I was due to go to Libya today but I had to attend this debate. I indicated that I wanted to go to Libya a week ago, principally because we have a large contract for our live cattle trade there. There is currently a ban on European beef there and we first succeeded in getting a decision on that contract deferred until 4 May. That gives us the opportunity to state our case. It has not been possible for the Trade Board or the Libyan authorities to arrange meetings and it is now likely that I will go there from Sunday next to Tuesday.

I will be conducting a major promotion with the Trade Board and the Irish Food Board in Madrid tomorrow and subsequently in Verona and Milan. I am concerned that there have been some negative reports in Italy about our beef and that confusion needs to be cleared up. There will be a full schedule of events, involving reassurances in some cases and a direct presence in others. Russia is also involved.

The Egyptian market would not be open to us today if it were not for the discussions between the Taoiseach and President Hosni Mubarak. The ban in Kuwait has been lifted and our position in Saudi Arabia is also strong. I spoke to Minister Faqi for a lengthy period this morning. We had £60 million of trade there last year, as was the case with Iran. These countries want reassurances about the Border, reassurances about a case that was well publicised in the British Sunday Times about an officer in the Department, veterinary papers and independent EU, WHO and other independent guarantees on Irish food safety. Every Minister has told me that this is not a political issue. While I have a WTO report in front of me showing what it wants, they are at pains to say that this is not political. It sees this as a moral issue of food safety. Many people tell me that I should ignore the technical advice but get in the air.

The Minister is not being asked to ignore technical advice. He should not misrepresent me.

I am not saying Deputy Cowen said that but others did. I will always operate on the basis of the diplomats on the ground and the technical advice based on years of trading with these countries. None of this is new. We were locked out of Iran for three years. I have not commented publicly on the Fianna Fáil delegation to Iran. During his tenure as shadow spokesman Deputy Cowen has never failed to highlight my propensity for photo opportunities. The only comment of irony is that it provided a very suitable photo opportunity at Dublin Airport over a holiday weekend.

There was media interest.

I am just making that point of irony because the Deputy would be the first to criticise me.

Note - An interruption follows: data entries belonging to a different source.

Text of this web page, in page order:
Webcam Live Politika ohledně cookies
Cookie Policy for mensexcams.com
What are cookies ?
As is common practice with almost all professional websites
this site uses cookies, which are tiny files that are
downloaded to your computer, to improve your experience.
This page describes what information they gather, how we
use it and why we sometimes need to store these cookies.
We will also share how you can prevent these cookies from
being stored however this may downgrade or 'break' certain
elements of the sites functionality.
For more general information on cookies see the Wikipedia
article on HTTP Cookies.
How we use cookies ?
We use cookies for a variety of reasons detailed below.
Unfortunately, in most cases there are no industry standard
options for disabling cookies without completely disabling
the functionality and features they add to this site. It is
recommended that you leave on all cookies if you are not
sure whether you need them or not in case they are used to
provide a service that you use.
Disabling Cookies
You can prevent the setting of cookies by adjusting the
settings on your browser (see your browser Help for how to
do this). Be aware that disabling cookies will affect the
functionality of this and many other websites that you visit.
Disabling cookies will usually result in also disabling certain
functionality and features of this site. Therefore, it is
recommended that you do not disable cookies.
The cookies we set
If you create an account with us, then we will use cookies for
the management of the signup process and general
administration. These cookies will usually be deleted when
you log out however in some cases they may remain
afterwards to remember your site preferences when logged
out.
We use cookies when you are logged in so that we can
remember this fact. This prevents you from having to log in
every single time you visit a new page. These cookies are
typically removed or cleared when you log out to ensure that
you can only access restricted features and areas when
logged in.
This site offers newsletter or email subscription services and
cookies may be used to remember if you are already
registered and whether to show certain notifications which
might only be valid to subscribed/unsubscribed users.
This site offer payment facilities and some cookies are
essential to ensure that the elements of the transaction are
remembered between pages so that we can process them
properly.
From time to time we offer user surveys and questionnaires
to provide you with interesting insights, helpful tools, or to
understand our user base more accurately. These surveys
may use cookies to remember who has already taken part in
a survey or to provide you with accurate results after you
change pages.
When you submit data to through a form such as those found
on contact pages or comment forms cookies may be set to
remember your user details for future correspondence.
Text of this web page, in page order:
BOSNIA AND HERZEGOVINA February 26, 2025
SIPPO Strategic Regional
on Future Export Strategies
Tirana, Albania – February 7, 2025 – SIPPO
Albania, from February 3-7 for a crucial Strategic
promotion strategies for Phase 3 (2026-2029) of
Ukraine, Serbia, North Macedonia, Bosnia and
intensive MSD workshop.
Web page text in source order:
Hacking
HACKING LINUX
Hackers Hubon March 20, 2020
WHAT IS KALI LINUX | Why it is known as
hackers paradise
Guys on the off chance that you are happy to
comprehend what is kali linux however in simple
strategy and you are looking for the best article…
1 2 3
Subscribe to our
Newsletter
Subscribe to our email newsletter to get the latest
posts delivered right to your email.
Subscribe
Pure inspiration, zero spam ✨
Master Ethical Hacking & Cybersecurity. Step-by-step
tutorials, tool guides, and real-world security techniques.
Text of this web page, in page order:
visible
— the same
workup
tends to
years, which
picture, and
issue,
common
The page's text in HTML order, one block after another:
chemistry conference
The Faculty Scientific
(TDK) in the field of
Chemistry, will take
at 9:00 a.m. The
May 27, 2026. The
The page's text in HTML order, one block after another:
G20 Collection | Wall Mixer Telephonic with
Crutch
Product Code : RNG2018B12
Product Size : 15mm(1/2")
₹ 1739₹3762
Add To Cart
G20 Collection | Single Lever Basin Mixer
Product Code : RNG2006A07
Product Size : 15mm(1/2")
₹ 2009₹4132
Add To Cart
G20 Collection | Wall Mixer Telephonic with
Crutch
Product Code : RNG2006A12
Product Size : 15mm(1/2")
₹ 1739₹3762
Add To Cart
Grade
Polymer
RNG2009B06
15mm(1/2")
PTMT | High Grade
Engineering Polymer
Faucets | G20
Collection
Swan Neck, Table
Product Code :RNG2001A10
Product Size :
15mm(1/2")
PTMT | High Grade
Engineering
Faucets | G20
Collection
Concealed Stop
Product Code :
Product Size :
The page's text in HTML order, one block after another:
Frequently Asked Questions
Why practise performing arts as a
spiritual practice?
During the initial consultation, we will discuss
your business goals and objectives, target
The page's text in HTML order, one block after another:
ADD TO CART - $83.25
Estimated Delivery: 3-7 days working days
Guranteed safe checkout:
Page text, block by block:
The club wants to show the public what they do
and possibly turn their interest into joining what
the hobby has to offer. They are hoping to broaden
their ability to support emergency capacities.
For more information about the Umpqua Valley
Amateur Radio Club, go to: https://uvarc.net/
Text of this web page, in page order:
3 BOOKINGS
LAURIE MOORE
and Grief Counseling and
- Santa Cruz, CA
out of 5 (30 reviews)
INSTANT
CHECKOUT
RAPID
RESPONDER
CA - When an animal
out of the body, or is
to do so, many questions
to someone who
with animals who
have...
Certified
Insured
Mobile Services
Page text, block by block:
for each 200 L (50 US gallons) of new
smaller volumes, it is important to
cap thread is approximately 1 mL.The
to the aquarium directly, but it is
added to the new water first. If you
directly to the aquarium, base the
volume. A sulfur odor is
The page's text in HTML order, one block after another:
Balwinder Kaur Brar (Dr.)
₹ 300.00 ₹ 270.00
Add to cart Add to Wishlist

I did not ring them up looking for coverage.

I know exactly how that visit was arranged. I spoke to the Minister, Mr. Prozesh, for 50 minutes from my home on Sunday morning and the Iranian ambassador was present; this was not the first or last conversation I have had with Tehran. I asked him whether it would be of benefit — because many problems still exist in Iran — if I travelled there myself. They told me this was not a political issue and it was not necessary for me to go to Tehran. They said I am always welcome but it was not necessary for me to go there. If at any stage it had been indicated that I should be in Tehran, I would go there.

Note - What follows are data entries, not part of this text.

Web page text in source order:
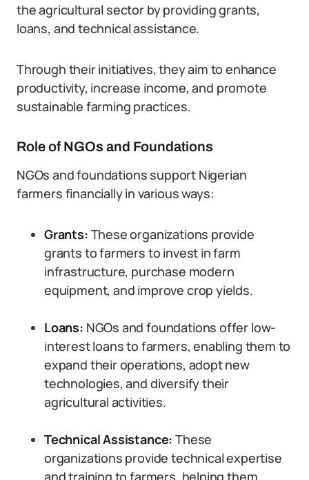
the agricultural sector by providing grants,
loans, and technical assistance.
Through their initiatives, they aim to enhance
productivity, increase income, and promote
sustainable farming practices.
Role of NGOs and Foundations
NGOs and foundations support Nigerian
farmers financially in various ways:
Grants: These organizations provide
grants to farmers to invest in farm
infrastructure, purchase modern
equipment, and improve crop yields.
Loans: NGOs and foundations offer low-
interest loans to farmers, enabling them to
expand their operations, adopt new
technologies, and diversify their
agricultural activities.
Technical Assistance: These
organizations provide technical expertise
and training to farmers, helping them
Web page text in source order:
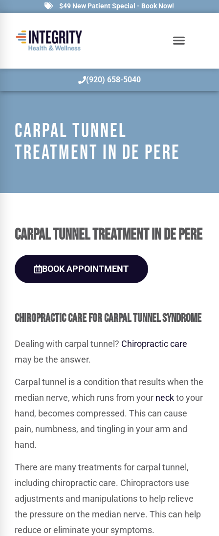
$49 New Patient Special - Book Now!
(920) 658-5040
CARPAL TUNNEL
TREATMENT IN DE PERE
Carpal Tunnel Treatment in De Pere
BOOK APPOINTMENT
CHIROPRACTICCARE FOR CARPAL TUNNEL SYNDROME
Dealing with carpal tunnel? Chiropractic care
may be the answer.
Carpal tunnel is a condition that results when the
median nerve, which runs from your neckto your
hand, becomes compressed. This can cause
pain, numbness, and tingling in your arm and
hand.
There are many treatments for carpal tunnel,
including chiropractic care. Chiropractors use
adjustments and manipulations to help relieve
the pressure on the median nerve. This can help
reduce or eliminate your symptoms.
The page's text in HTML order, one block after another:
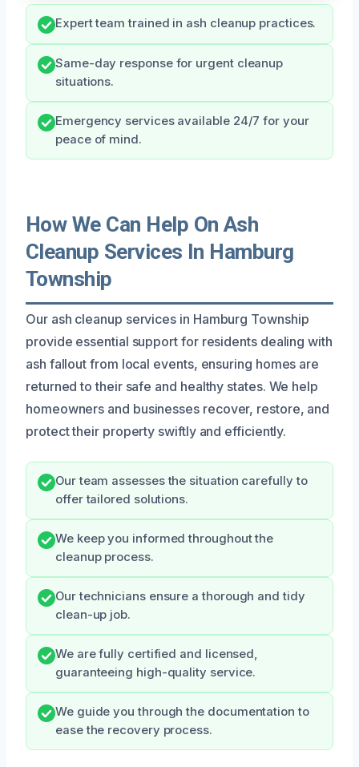
Expert team trained in ash cleanup practices.
Same-day response for urgent cleanup
situations.
Emergency services available 24/7 for your
peace of mind.
How We Can Help On Ash
Cleanup Services In Hamburg
Township
Our ash cleanup services in Hamburg Township
provide essential support for residents dealing with
ash fallout from local events, ensuring homes are
returned to their safe and healthy states. We help
homeowners and businesses recover, restore, and
protect their property swiftly and efficiently.
Our team assesses the situation carefully to
offer tailored solutions.
We keep you informed throughout the
cleanup process.
Our technicians ensure a thorough and tidy
clean-up job.
We are fully certified and licensed,
guaranteeing high-quality service.
We guide you through the documentation to
ease the recovery process.

It was indicated months ago.

Many people have travelled in every direction but our technical visit there of Mr. John Malone, Assistant Secretary at the Department of Agriculture, Food and Forestry, and our veterinary representative, Mr. Albert Costello, was extremely successful and the Deputy will verify that.

I have said so publicly.

I agree, as regards the situation in Iran, there was a contract for 16,500 tonnes of beef, of which 10,000 tonnes has already been produced, it was in Foynes, on the high seas or in situ in the port. The unloading has been agreed but to get the EU payment requires free circulation. The latest word on that is that Dr. Mutelabi, the chief veterinary officer, is to send me a letter setting out the veterinary requirements and detailing the reassurances they need. They have received letters from France and Holland. I await Dr. Mutelabi's letter. We have already brought some Iranian people to the Border to reassure them on that situation.

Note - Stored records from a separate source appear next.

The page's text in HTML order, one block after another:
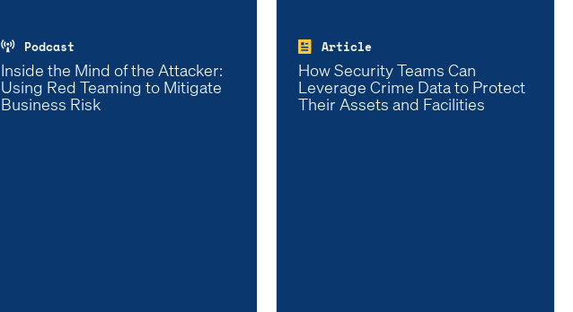
Podcast
Inside the Mind of the Attacker:
Using Red Teaming to Mitigate
Business Risk
Article
How Security Teams Can
Leverage Crime Data to Protect
Their Assets and Facilities
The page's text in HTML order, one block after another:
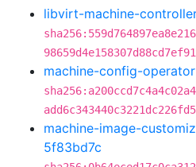
libvirt-machine-
98659d4e158307d88cd7ef91
machine-config-operator
add6c343440c3221dc226fd5
machine-image-
5f83bd7c
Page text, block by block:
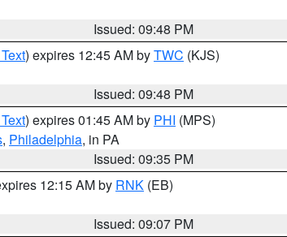
Issued: 09:48 PM
) expires 12:45 AM byTWC (KJS)
Issued: 09:48 PM
) expires 01:45 AM by PHI (MPS)
, Philadelphia, in PA
Issued: 09:35 PM
12:15 AM by RNK (EB)
Issued: 09:07 PM
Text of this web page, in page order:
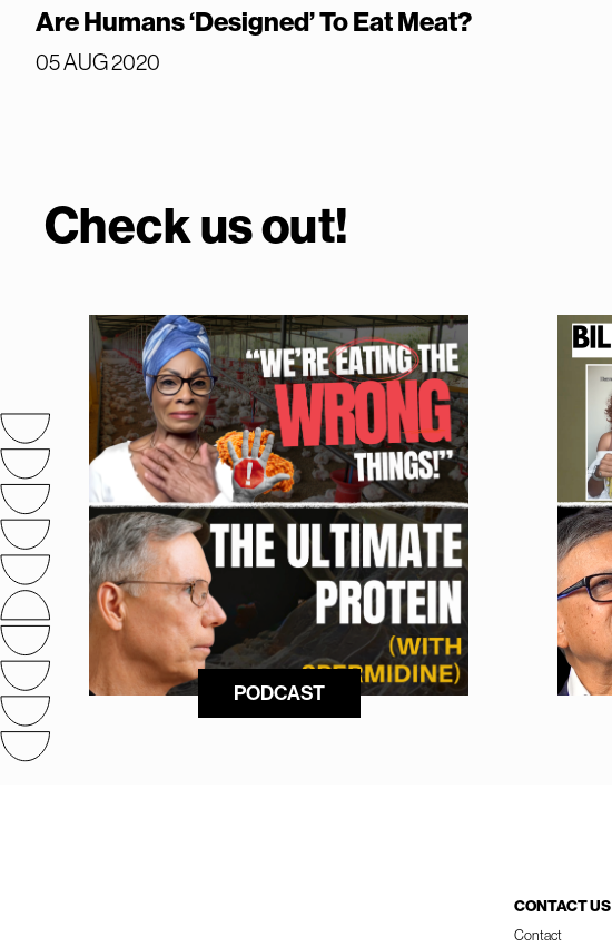
Are Humans ‘Designed’ To Eat Meat?
05 AUG 2020
Check us out!
PODCAST
CONTACT US
Contact
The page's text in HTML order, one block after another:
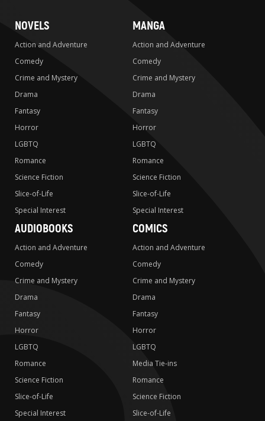
NOVELS
Action and Adventure
Comedy
Crime and Mystery
Drama
Fantasy
Horror
LGBTQ
Romance
Science Fiction
Slice-of-Life
Special Interest
MANGA
Action and Adventure
Comedy
Crime and Mystery
Drama
Fantasy
Horror
LGBTQ
Romance
Science Fiction
Slice-of-Life
Special Interest
AUDIOBOOKS
Action and Adventure
Comedy
Crime and Mystery
Drama
Fantasy
Horror
LGBTQ
Romance
Science Fiction
Slice-of-Life
Special Interest
COMICS
Action and Adventure
Comedy
Crime and Mystery
Drama
Fantasy
Horror
LGBTQ
Media Tie-ins
Romance
Science Fiction
Slice-of-Life
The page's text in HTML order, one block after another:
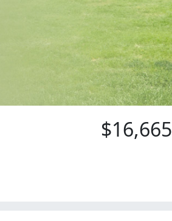
$16,665
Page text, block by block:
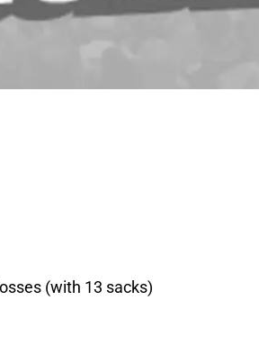
(with 13 sacks)
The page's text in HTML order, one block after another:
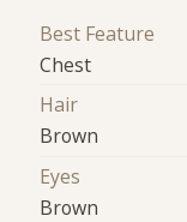
Best Feature
Chest
Hair
Brown
Eyes
Brown
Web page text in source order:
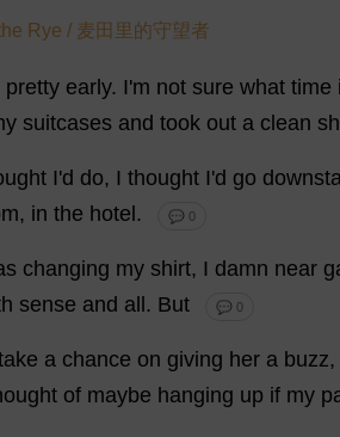
Rye / 麦田里的守望者
pretty early. I'm not sure what time
suitcases and took out a clean
I'd do, I thought I'd go
, in the hotel . 💬 0
changing my shirt, I damn near
sense and all . But 💬 0
a chance on giving her a buzz,
of maybe hanging up if my
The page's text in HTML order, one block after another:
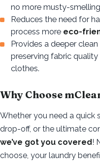
no more musty-
Reduces the need for
process more eco-
Provides a deeper
preserving fabric
clothes.
Why Choose
Whether you need a quick
drop-off, or the ultimate
we’ve got you covered!
choose, your laundry
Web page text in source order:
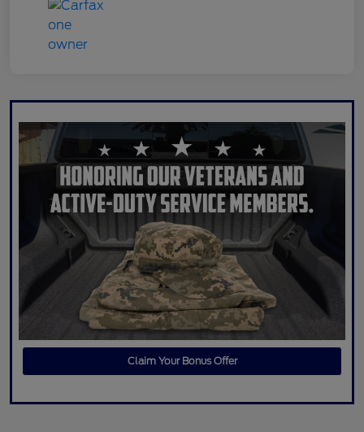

The Iranians buy in the spring and autumn. I would not overrate the Iranian market, although it has been valuable in terms of price support in recent months and we should honour our contract. However, in relation to the lifting of the ban, domestic Iranian political issues of which the Deputy would be aware, which are nothing to do with Irish beef or diplomatic presence, are also a factor. I have been told the issue cannot be solved until those factors have been resolved — and that will happen in about one week. I am very anxious to have deep cordial links with Iran.

I will go incognito next time.

I doubt that somehow.

That is what the Minister is asking me to do.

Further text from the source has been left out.